Description of the task: The entries are to be reproduced word for word, with all images left out.

Collection entries:
────────────────────
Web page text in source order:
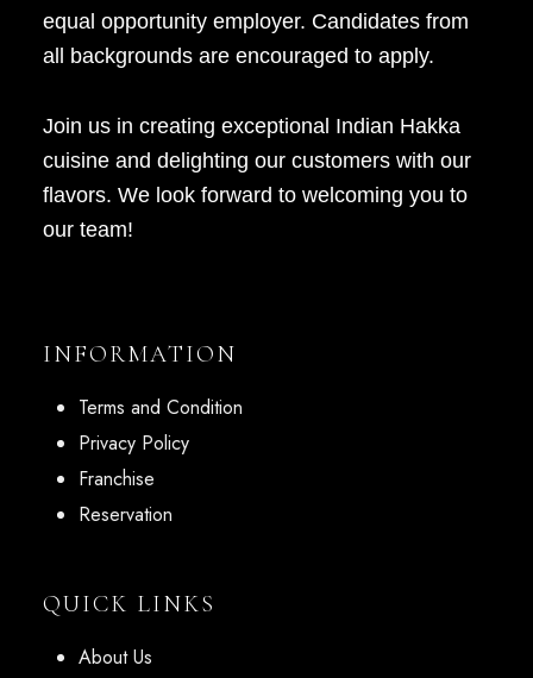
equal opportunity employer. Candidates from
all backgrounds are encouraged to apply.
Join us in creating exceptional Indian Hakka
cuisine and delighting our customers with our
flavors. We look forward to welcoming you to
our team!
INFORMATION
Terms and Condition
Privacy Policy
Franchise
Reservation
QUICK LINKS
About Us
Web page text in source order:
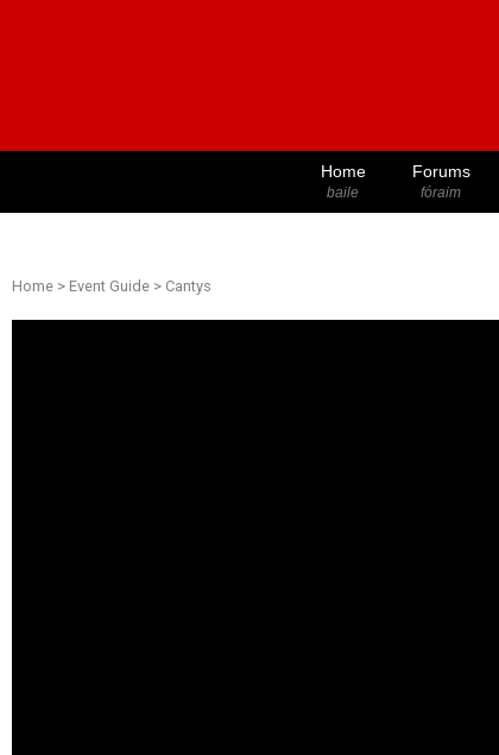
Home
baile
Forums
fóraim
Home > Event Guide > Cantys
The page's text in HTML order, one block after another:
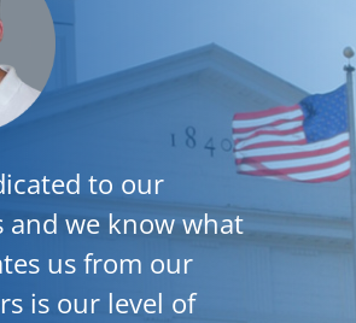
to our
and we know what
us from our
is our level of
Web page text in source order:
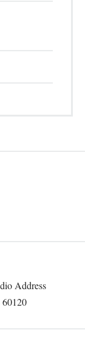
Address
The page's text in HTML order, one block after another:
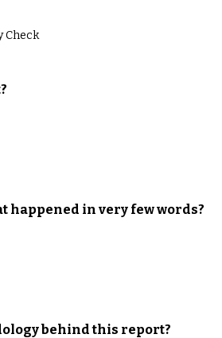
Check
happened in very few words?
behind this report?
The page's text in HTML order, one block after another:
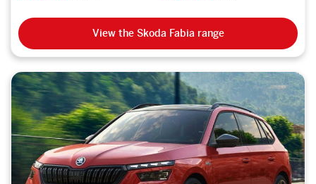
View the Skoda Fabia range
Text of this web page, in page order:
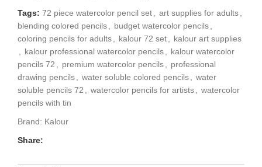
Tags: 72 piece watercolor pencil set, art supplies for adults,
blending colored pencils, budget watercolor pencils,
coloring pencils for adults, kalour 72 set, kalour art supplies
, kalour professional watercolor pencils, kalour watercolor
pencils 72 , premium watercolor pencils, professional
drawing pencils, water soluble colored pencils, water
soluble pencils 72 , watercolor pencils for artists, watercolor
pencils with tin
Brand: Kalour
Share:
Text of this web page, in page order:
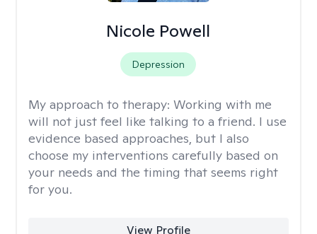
────────────────────
The answer:
Web page text in source order:
equal opportunity employer. Candidates from
all backgrounds are encouraged to apply.
Join us in creating exceptional Indian Hakka
cuisine and delighting our customers with our
flavors. We look forward to welcoming you to
our team!
INFORMATION
Terms and Condition
Privacy Policy
Franchise
Reservation
QUICK LINKS
About Us
Web page text in source order:
Home
baile
Forums
fóraim
Home > Event Guide > Cantys
The page's text in HTML order, one block after another:
to our
and we know what
us from our
is our level of
Web page text in source order:
Address
The page's text in HTML order, one block after another:
Check
happened in very few words?
behind this report?
The page's text in HTML order, one block after another:
View the Skoda Fabia range
Text of this web page, in page order:
Tags: 72 piece watercolor pencil set, art supplies for adults,
blending colored pencils, budget watercolor pencils,
coloring pencils for adults, kalour 72 set, kalour art supplies
, kalour professional watercolor pencils, kalour watercolor
pencils 72 , premium watercolor pencils, professional
drawing pencils, water soluble colored pencils, water
soluble pencils 72 , watercolor pencils for artists, watercolor
pencils with tin
Brand: Kalour
Share:
Text of this web page, in page order:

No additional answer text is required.